The intent-to-treat provides an estimate of the net impact of expanding access to EDR, which may lead to conservative effects of the rebate coverage. Not everyone selected by the random assignment enrolled in the EDR program, some did not respond to apply for coverage. We show visual evidence from the raw data in Fig. 2, which plots the electricity conservation for various populations during the EDR trials. The figure indicates that usage in the pretreatment hours was essentially the same for all groups on the benchmark day and treatment day (see the complete figure in Supplementary Fig. 12). EDR group had more electricity conservation on average than the no-notification group during our trial period.

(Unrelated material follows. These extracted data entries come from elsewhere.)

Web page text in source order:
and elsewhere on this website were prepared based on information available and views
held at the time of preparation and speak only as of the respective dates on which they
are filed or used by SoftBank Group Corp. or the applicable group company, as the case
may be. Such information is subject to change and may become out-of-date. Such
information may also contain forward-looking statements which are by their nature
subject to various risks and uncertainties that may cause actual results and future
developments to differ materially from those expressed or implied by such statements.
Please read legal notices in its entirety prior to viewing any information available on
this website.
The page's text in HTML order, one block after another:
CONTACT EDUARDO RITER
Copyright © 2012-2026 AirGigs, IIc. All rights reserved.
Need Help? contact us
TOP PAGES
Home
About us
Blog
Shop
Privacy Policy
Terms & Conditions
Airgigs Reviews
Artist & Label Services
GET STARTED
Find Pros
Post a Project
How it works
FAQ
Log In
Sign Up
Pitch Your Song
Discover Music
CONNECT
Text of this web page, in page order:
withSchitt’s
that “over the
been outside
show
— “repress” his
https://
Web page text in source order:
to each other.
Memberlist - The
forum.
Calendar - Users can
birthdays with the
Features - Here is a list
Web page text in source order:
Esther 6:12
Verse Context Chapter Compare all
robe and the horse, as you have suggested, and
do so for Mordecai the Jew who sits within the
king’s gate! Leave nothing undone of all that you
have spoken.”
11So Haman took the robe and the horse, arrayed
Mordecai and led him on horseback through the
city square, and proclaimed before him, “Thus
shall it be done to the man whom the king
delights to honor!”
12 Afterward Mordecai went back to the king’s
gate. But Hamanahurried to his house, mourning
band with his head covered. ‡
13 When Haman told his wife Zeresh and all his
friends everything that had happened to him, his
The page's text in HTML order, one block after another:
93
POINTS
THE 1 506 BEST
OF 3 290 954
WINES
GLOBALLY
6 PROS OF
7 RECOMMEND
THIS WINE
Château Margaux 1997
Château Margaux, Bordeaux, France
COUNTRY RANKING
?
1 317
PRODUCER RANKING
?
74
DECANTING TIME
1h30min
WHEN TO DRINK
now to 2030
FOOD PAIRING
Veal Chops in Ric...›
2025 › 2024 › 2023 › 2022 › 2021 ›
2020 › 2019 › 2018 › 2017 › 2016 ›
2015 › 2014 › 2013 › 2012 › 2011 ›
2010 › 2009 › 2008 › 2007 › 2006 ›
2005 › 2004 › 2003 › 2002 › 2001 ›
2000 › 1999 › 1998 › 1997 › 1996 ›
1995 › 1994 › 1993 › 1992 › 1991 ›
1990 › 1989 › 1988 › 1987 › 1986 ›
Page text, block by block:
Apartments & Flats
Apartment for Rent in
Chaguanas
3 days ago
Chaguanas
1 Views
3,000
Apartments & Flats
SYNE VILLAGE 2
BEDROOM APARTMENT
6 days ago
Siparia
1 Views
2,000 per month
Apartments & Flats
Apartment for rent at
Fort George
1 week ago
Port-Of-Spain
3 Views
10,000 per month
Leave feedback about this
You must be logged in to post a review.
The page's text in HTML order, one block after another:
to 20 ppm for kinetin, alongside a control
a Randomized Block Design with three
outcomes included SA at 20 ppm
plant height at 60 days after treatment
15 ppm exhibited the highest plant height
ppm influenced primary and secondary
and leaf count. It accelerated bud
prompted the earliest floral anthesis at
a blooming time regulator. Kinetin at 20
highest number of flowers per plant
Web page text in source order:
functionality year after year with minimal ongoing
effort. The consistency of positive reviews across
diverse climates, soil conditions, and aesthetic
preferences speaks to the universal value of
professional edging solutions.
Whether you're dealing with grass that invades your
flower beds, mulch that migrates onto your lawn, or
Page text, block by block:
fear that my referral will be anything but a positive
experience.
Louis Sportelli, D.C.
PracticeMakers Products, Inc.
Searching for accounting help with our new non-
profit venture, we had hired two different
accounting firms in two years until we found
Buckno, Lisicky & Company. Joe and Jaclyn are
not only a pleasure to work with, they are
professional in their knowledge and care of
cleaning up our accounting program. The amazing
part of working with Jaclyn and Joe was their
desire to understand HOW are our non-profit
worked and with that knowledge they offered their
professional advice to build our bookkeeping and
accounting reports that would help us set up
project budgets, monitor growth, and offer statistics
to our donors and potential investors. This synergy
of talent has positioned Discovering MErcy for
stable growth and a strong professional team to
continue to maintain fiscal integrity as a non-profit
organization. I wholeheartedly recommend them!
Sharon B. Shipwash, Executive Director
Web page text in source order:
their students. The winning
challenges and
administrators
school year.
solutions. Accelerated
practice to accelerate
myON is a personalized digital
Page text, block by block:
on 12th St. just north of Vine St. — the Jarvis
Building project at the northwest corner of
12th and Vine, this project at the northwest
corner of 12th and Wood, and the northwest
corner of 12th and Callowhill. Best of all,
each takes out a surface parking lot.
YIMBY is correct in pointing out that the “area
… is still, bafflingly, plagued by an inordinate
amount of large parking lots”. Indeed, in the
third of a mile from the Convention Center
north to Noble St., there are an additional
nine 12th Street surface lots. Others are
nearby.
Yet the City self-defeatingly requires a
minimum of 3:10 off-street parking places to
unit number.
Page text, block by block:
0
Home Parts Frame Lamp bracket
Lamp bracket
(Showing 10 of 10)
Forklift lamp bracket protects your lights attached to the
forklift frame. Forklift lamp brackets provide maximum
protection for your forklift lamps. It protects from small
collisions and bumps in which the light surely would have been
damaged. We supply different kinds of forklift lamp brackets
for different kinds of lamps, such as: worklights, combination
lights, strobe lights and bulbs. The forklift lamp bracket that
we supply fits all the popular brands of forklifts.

EDR rebate coverage increases the probability of saving behavior by 3.68 times for 0.1297 kWh relative to the control mean of 0.0352 kWh (Supplementary Table 9).

Fig. 2: Effects of the incentive-based EDR on electricity usage among heterogeneous groups.
figure 2

ad depict the electricity conservation of the EDR group and no-notification group among heterogeneous groups. The ordinate represents the difference in electricity usage (measured in kWh) between the benchmark day and treatment day. A positive value indicates a reduction in electricity use. a represents the overall effect, with the red line representing the EDR group, and the purple line representing the no-notification group. b, c, d demonstrate the heterogeneous effects on urban households, households with children, households with elderly individuals and the control group, respectively. Source data for this figure are available on GitHub.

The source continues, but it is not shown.